*** Begin section ***

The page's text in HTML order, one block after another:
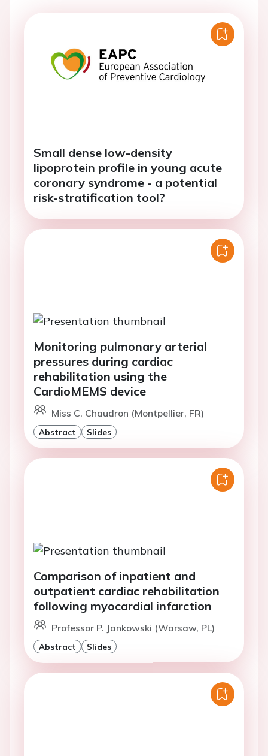
Small dense low-density
lipoprotein profile in young acute
coronary syndrome - a potential
risk-stratification tool?
Monitoring pulmonary arterial
pressures during cardiac
rehabilitation using the
CardioMEMS device
Miss C. Chaudron (Montpellier, FR)
Abstract Slides
Comparison of inpatient and
outpatient cardiac rehabilitation
following myocardial infarction
Professor P. Jankowski (Warsaw, PL)
Abstract Slides
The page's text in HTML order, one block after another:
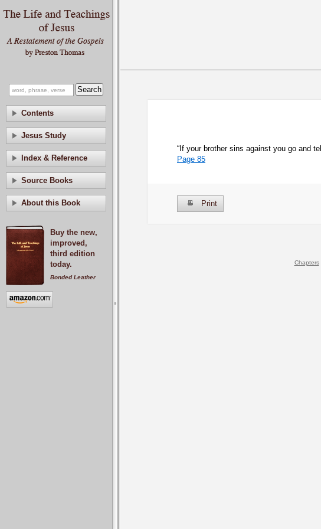
“If your brother sins against you go and
Page 85
Print
Contents
Jesus Study
Index & Reference
Source Books
About this Book
Buy the new,
improved,
third edition
today.
Bonded Leather
Chapters
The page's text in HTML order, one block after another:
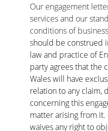
Our engagement
services and our
conditions of
should be construed
law and practice of
party agrees that the
Wales will have
relation to any claim,
concerning this
matter arising from
waives any right to
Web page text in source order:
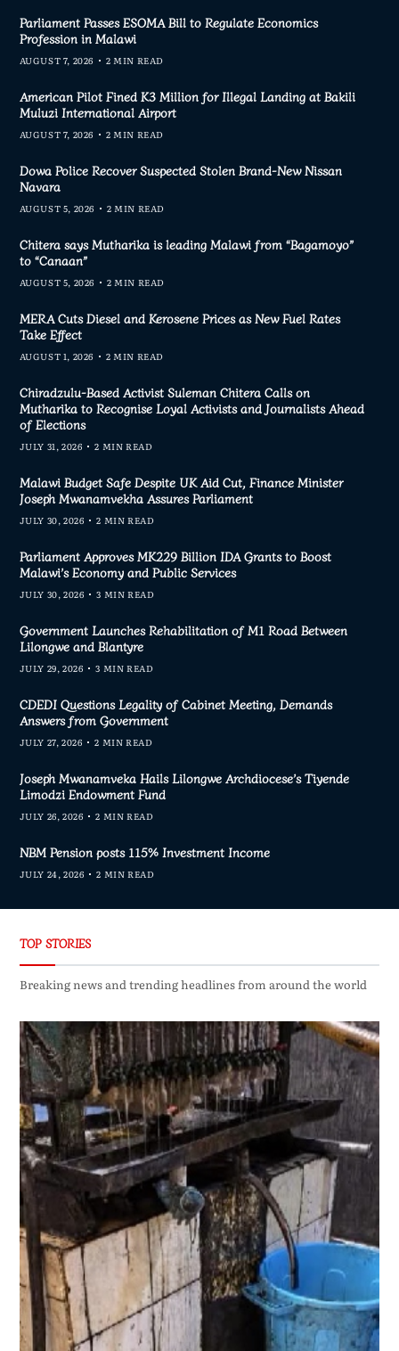
Parliament Passes ESOMA Bill to Regulate Economics
Profession in Malawi
AUGUST 7, 2026 2 MIN READ
American Pilot Fined K3 Million for Illegal Landing at Bakili
Muluzi International Airport
AUGUST 7, 2026 2 MIN READ
Dowa Police Recover Suspected Stolen Brand-New Nissan
Navara
AUGUST 5, 2026 2 MIN READ
Chitera says Mutharika is leading Malawi from “Bagamoyo”
to “Canaan”
AUGUST 5, 2026 2 MIN READ
MERA Cuts Diesel and Kerosene Prices as New Fuel Rates
Take Effect
AUGUST 1, 2026 2 MIN READ
Chiradzulu-Based Activist Suleman Chitera Calls on
Mutharika to Recognise Loyal Activists and Journalists Ahead
of Elections
JULY 31, 2026 2 MIN READ
Malawi Budget Safe Despite UK Aid Cut, Finance Minister
Joseph Mwanamvekha Assures Parliament
JULY 30, 2026 2 MIN READ
Parliament Approves MK229 Billion IDA Grants to Boost
Malawi’s Economy and Public Services
JULY 30, 2026 3 MIN READ
Government Launches Rehabilitation of M1 Road Between
Lilongwe and Blantyre
JULY 29, 2026 3 MIN READ
CDEDI Questions Legality of Cabinet Meeting, Demands
Answers from Government
JULY 27, 2026 2 MIN READ
Joseph Mwanamveka Hails Lilongwe Archdiocese’s Tiyende
Limodzi Endowment Fund
JULY 26, 2026 2 MIN READ
NBM Pension posts 115% Investment Income
JULY 24, 2026 2 MIN READ
TOP STORIES
Breaking news and trending headlines from around the world
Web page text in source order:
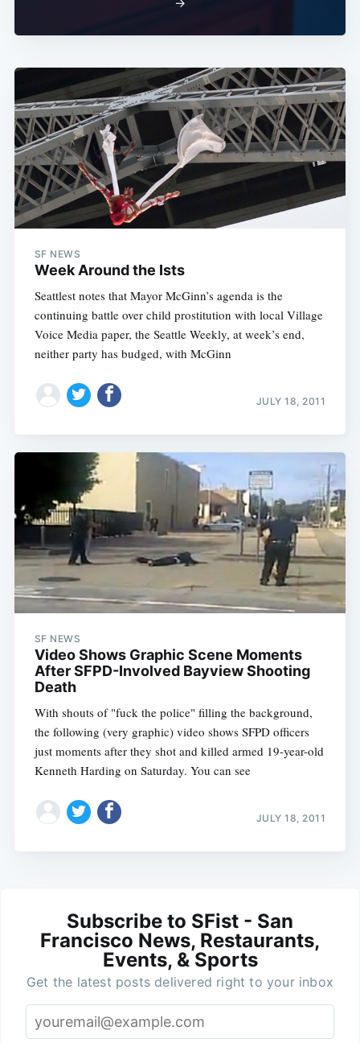
→
SF NEWS
Week Around the Ists
Seattlest notes that Mayor McGinn’s agenda is the
continuing battle over child prostitution with local Village
Voice Media paper, the Seattle Weekly, at week’s end,
neither party has budged, with McGinn
JULY 18, 2011
SF NEWS
Video Shows Graphic Scene Moments
After SFPD-Involved Bayview Shooting
Death
With shouts of "fuck the police" filling the background,
the following (very graphic) video shows SFPD officers
just moments after they shot and killed armed 19-year-old
Kenneth Harding on Saturday. You can see
JULY 18, 2011
Subscribe to SFist - San
Francisco News, Restaurants,
Events, & Sports
Get the latest posts delivered right to your inbox
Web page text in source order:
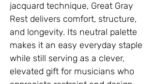
jacquard technique, Great Gray
Rest delivers comfort, structure,
and longevity. Its neutral palette
makes it an easy everyday staple
while still serving as a clever,
elevated gift for musicians who
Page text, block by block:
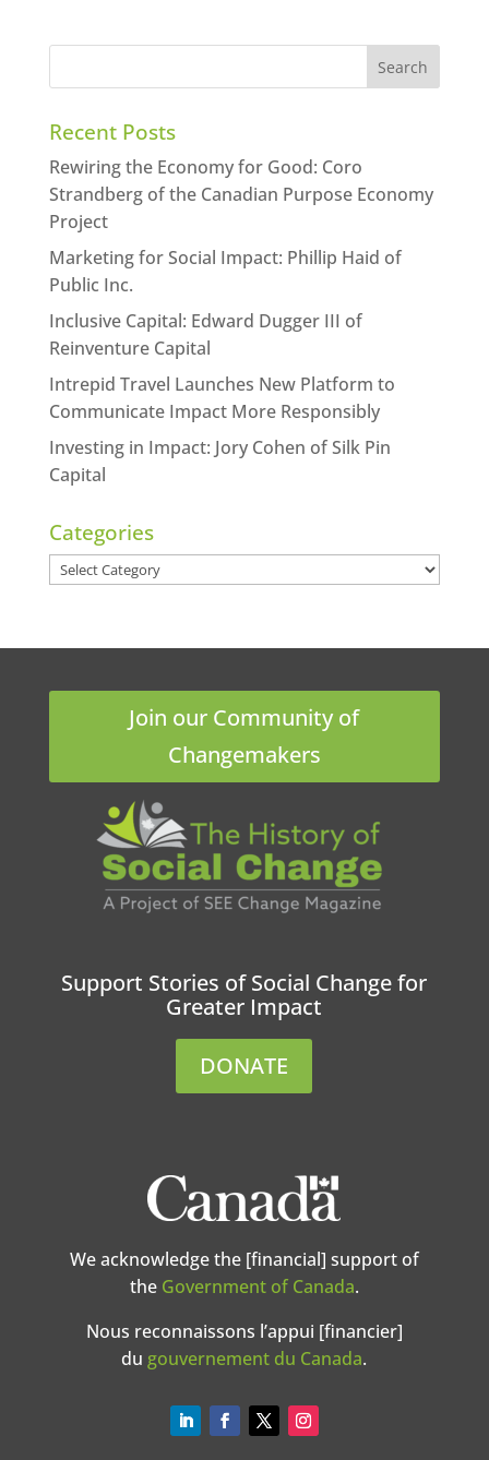
Recent Posts
Rewiring the Economy for Good: Coro
Strandberg of the Canadian Purpose Economy
Project
Marketing for Social Impact: Phillip Haid of
Public Inc.
Inclusive Capital: Edward Dugger III of
Reinventure Capital
Intrepid Travel Launches New Platform to
Communicate Impact More Responsibly
Investing in Impact: Jory Cohen of Silk Pin
Capital
Categories
Categories
Join our Community of
Changemakers
Support Stories of Social Change for
Greater Impact
DONATE
We acknowledge the [financial] support of
the Government of Canada.
Nous reconnaissons l’appui [financier]
du gouvernement du Canada.

*** End section ***

* Task description
Everything from the line with "JULY 24, 2026 2 MIN READ" down to the line with "continuing battle over" in the data above should be copied exactly, with both end lines kept and the pictures left out.

* Result of this task
JULY 24, 2026 2 MIN READ
TOP STORIES
Breaking news and trending headlines from around the world
Web page text in source order:
→
SF NEWS
Week Around the Ists
Seattlest notes that Mayor McGinn’s agenda is the
continuing battle over child prostitution with local Village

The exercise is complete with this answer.